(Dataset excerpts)
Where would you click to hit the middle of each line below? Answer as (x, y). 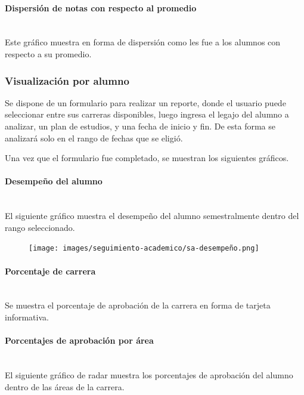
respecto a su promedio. (48, 53)
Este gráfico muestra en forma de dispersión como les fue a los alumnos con (143, 42)
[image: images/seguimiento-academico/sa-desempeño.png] (144, 249)
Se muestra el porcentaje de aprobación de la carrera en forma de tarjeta (138, 305)
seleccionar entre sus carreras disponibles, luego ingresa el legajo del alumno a (147, 114)
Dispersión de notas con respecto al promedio (101, 7)
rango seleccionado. (40, 227)
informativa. (27, 317)
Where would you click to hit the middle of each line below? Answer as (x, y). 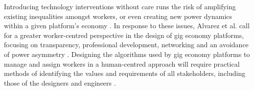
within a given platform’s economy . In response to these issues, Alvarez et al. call (127, 26)
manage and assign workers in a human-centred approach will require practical (122, 64)
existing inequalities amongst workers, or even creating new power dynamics (118, 16)
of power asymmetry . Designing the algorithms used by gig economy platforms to (127, 54)
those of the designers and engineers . (60, 82)
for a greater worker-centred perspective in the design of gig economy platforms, (124, 35)
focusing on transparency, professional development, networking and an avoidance (126, 45)
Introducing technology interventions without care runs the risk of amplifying (120, 6)
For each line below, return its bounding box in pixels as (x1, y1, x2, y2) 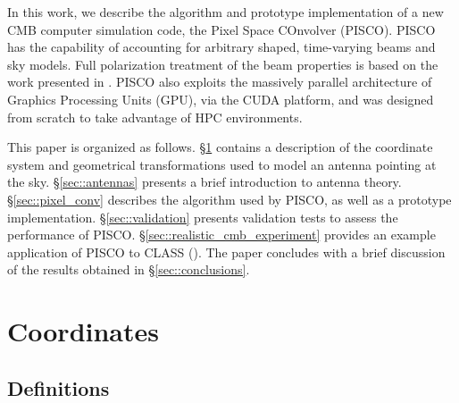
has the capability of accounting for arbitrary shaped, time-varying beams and (7, 38, 436, 56)
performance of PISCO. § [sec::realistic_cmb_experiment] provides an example (7, 225, 436, 244)
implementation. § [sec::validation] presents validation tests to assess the (7, 207, 398, 226)
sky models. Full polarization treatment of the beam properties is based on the (7, 55, 438, 73)
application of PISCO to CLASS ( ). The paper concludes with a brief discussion (7, 242, 446, 261)
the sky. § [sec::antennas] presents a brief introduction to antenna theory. (7, 172, 402, 191)
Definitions (7, 374, 110, 401)
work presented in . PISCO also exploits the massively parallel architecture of (7, 72, 432, 91)
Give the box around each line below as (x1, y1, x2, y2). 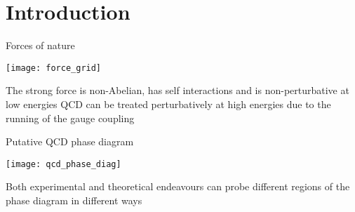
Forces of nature (6, 38, 75, 53)
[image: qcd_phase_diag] (6, 159, 121, 169)
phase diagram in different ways (6, 193, 142, 207)
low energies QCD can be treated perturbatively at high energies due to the (6, 96, 331, 111)
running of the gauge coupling (6, 110, 135, 125)
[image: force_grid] (6, 62, 102, 73)
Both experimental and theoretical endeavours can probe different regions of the (6, 179, 350, 194)
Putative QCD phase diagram (6, 134, 134, 149)
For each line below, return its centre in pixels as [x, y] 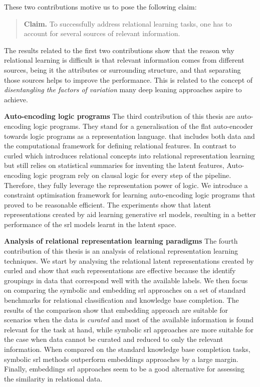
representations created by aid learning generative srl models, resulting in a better [130, 214]
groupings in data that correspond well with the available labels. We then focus [126, 280]
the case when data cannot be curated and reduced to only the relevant [114, 339]
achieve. [16, 99]
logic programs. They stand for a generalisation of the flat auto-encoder [143, 126]
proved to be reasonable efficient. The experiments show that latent [108, 204]
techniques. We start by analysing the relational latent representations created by [129, 260]
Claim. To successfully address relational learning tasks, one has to [128, 23]

▶ Description of the task
Restate word for word the lines above, beginning with the one that contains "groupings in data" and ending with the last line.

▶ Result of the task
groupings in data that correspond well with the available labels. We then focus [126, 280]
the case when data cannot be curated and reduced to only the relevant [114, 339]
achieve. [16, 99]
logic programs. They stand for a generalisation of the flat auto-encoder [143, 126]
proved to be reasonable efficient. The experiments show that latent [108, 204]
techniques. We start by analysing the relational latent representations created by [129, 260]
Claim. To successfully address relational learning tasks, one has to [128, 23]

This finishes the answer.